Barry Tucker’s Get Out of Jail Card

By Spear's

Nick/Tuck

They stay in the shadows and don’t get name-checked at society soirées, but they can be worth their weight in gold to HNWs. William Cash asks Barry Tucker about the art of the criminal lawyer

CRIMINAL LAWYERS ARE not the first category of professional that one associates with those lollygagging around the sofas and smoking courtyards of Mayfair’s top private members’ clubs. But London has become so cosmopolitan these days that the ties of membership carry few common traditional bonds.

Almost the only thing that all club members have in common, however, is a keen interest in staying out of criminal trouble. The sort of trouble, for example, that former cabinet minister Chris Huhne found himself speeding into with an eight-month jail sentence after being exposed for getting his wife to take his points for speeding. 

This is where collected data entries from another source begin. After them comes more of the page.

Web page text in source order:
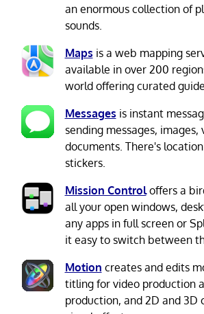
an enormous collection of
sounds.
Maps is a web mapping
available in over 200
world offering curated
Messages is instant
sending messages, images,
documents. There's
stickers.
Mission Controloffers a
all your open windows,
any apps in full screen or
it easy to switch between
Motion creates and edits
titling for video production
production, and 2D and 3D
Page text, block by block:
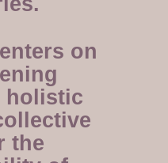
on
holistic
the
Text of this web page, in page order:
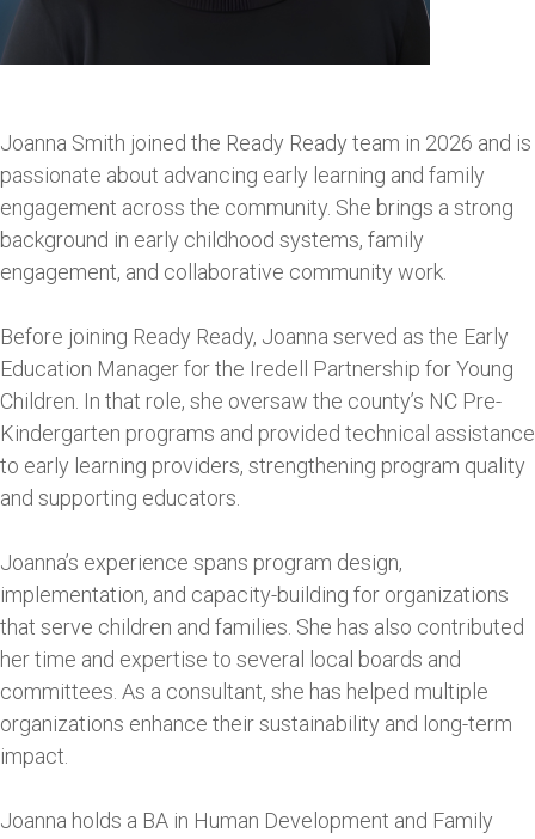
Joanna Smith joined the Ready Ready team in 2026 and is
passionate about advancing early learning and family
engagement across the community. She brings a strong
background in early childhood systems, family
engagement, and collaborative community work.
Before joining Ready Ready, Joanna served as the Early
Education Manager for the Iredell Partnership for Young
Children. In that role, she oversaw the county’s NC Pre-
Kindergarten programs and provided technical assistance
to early learning providers, strengthening program quality
and supporting educators.
Joanna’s experience spans program design,
implementation, and capacity-building for organizations
that serve children and families. She has also contributed
her time and expertise to several local boards and
committees. As a consultant, she has helped multiple
organizations enhance their sustainability and long-term
impact.
Joanna holds a BA in Human Development and Family
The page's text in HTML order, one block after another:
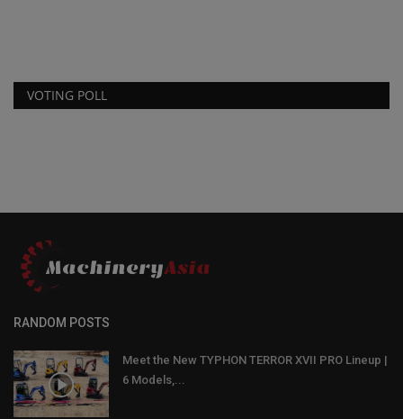
VOTING POLL
RANDOM POSTS
Meet the New TYPHON TERROR XVII PRO Lineup |
6 Models,...
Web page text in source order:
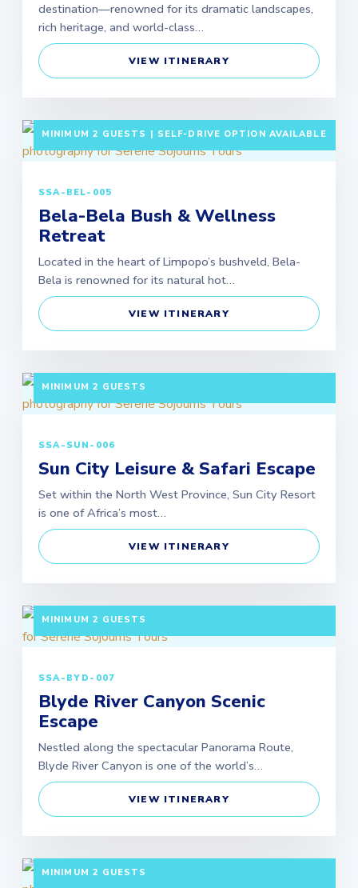
destination—renowned for its dramatic landscapes,
rich heritage, and world-class…
VIEW ITINERARY
MINIMUM 2 GUESTS | SELF-DRIVE OPTION AVAILABLE
SSA-BEL-005
Bela-Bela Bush & Wellness
Retreat
Located in the heart of Limpopo’s bushveld, Bela-
Bela is renowned for its natural hot…
VIEW ITINERARY
MINIMUM 2 GUESTS
SSA-SUN-006
Sun City Leisure & Safari Escape
Set within the North West Province, Sun City Resort
is one of Africa’s most…
VIEW ITINERARY
MINIMUM 2 GUESTS
SSA-BYD-007
Blyde River Canyon Scenic
Escape
Nestled along the spectacular Panorama Route,
Blyde River Canyon is one of the world’s…
VIEW ITINERARY
MINIMUM 2 GUESTS

I’m talking about the phone call from one’s lawyer that begins: ‘The good news is that we have a contact on this case at the police station and they are not going to come to your house at 7am or to your office and arrest you in front of the firm. We’ve told the police you are going to co-operate and they can visit you at your house. Your computers will be made available to them.’

In The Bonfire of the Vanities, Wall Street banker Sherman McCoy becomes panic-stricken when he suddenly realises that he needs a criminal lawyer after he hits a boy with his car while driving his mistress back from the airport.

Of course, McCoy doesn’t know any and his first thought is to call somebody from his family’s Wasp law firm, Dunning, Sponget and Leach. This is the sort of fatal error that many HNWs still make today — reaching out to their fancy private-client firms when they need a grittier firm that is best known for its work in criminal law.

When it comes to representing HNWs, Barry Tucker is the first name that ought to leap to lips. His clients include everyone from the Rausings (he represented the late Eva when she was busted taking drugs into the American embassy) to football stars, bankers and hedgies.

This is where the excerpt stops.